Task requirements: Omit the images, then repeat the listing exactly.

The data:
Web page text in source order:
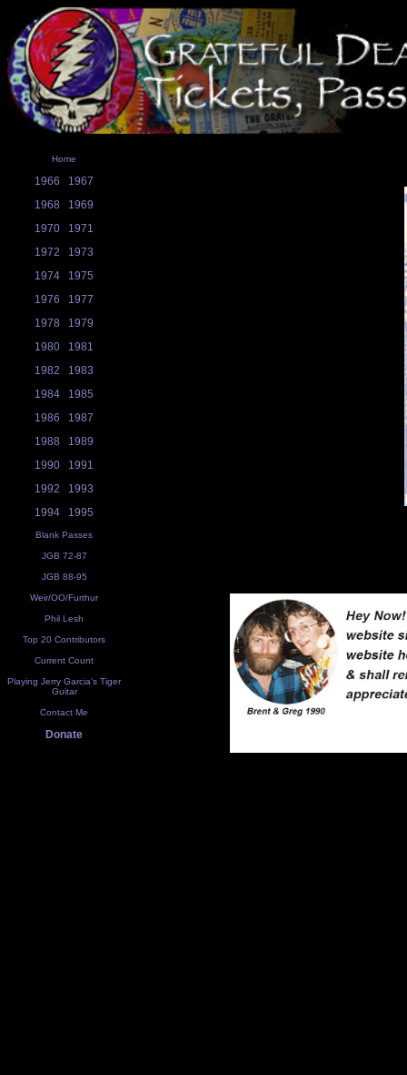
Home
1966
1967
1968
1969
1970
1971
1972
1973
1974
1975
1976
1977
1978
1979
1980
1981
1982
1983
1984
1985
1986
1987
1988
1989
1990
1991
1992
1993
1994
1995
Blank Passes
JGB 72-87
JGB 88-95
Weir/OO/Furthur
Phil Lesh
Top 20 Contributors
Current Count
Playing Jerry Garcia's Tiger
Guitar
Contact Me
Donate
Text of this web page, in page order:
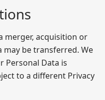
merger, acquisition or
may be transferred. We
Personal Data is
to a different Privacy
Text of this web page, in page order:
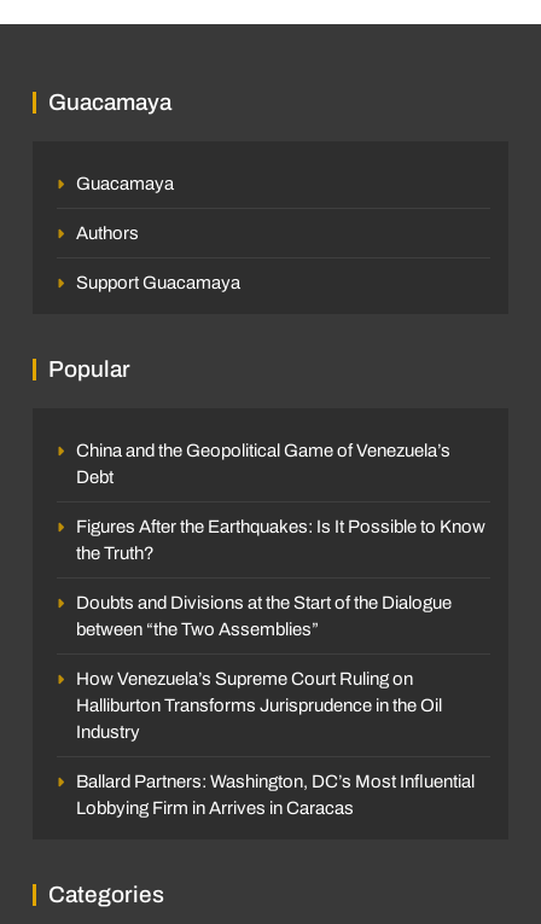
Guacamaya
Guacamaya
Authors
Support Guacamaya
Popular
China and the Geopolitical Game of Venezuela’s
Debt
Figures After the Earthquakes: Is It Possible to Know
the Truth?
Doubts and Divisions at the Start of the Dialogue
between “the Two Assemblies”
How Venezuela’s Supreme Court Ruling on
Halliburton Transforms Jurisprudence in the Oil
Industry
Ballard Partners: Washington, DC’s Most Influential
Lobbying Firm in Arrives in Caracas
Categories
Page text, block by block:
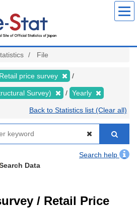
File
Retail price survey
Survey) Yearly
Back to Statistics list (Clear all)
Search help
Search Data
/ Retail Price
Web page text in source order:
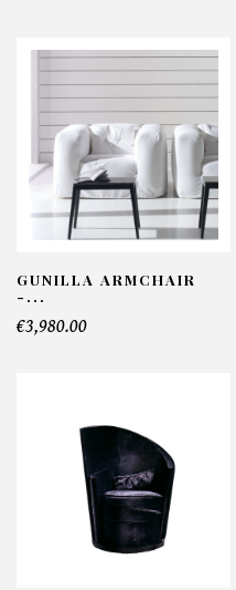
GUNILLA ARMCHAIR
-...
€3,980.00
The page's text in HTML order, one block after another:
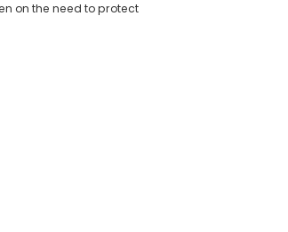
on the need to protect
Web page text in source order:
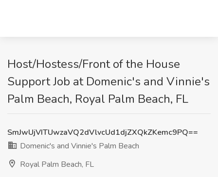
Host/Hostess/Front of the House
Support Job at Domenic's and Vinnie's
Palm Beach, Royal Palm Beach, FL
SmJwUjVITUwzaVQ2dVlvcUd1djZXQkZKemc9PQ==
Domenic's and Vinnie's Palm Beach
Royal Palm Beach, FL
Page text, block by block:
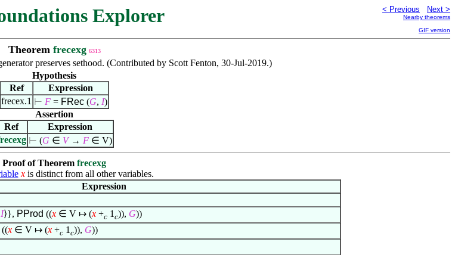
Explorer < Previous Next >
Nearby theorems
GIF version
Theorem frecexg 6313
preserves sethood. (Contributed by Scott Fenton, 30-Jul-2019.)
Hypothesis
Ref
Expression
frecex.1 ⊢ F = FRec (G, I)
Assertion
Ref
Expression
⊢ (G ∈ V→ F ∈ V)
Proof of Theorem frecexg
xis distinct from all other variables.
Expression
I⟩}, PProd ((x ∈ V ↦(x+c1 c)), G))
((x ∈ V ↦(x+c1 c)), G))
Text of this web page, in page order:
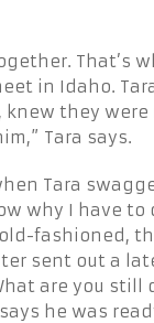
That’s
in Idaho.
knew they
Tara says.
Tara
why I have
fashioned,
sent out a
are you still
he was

Answer for the task:
Web page text in source order:
Home
1966
1967
1968
1969
1970
1971
1972
1973
1974
1975
1976
1977
1978
1979
1980
1981
1982
1983
1984
1985
1986
1987
1988
1989
1990
1991
1992
1993
1994
1995
Blank Passes
JGB 72-87
JGB 88-95
Weir/OO/Furthur
Phil Lesh
Top 20 Contributors
Current Count
Playing Jerry Garcia's Tiger
Guitar
Contact Me
Donate
Text of this web page, in page order:
merger, acquisition or
may be transferred. We
Personal Data is
to a different Privacy
Text of this web page, in page order:
Guacamaya
Guacamaya
Authors
Support Guacamaya
Popular
China and the Geopolitical Game of Venezuela’s
Debt
Figures After the Earthquakes: Is It Possible to Know
the Truth?
Doubts and Divisions at the Start of the Dialogue
between “the Two Assemblies”
How Venezuela’s Supreme Court Ruling on
Halliburton Transforms Jurisprudence in the Oil
Industry
Ballard Partners: Washington, DC’s Most Influential
Lobbying Firm in Arrives in Caracas
Categories
Page text, block by block:
File
Retail price survey
Survey) Yearly
Back to Statistics list (Clear all)
Search help
Search Data
/ Retail Price
Web page text in source order:
GUNILLA ARMCHAIR
-...
€3,980.00
The page's text in HTML order, one block after another:
on the need to protect
Web page text in source order:
Host/Hostess/Front of the House
Support Job at Domenic's and Vinnie's
Palm Beach, Royal Palm Beach, FL
SmJwUjVITUwzaVQ2dVlvcUd1djZXQkZKemc9PQ==
Domenic's and Vinnie's Palm Beach
Royal Palm Beach, FL
Page text, block by block:
Explorer < Previous Next >
Nearby theorems
GIF version
Theorem frecexg 6313
preserves sethood. (Contributed by Scott Fenton, 30-Jul-2019.)
Hypothesis
Ref
Expression
frecex.1 ⊢ F = FRec (G, I)
Assertion
Ref
Expression
⊢ (G ∈ V→ F ∈ V)
Proof of Theorem frecexg
xis distinct from all other variables.
Expression
I⟩}, PProd ((x ∈ V ↦(x+c1 c)), G))
((x ∈ V ↦(x+c1 c)), G))
Text of this web page, in page order:
That’s
in Idaho.
knew they
Tara says.
Tara
why I have
fashioned,
sent out a
are you still
he was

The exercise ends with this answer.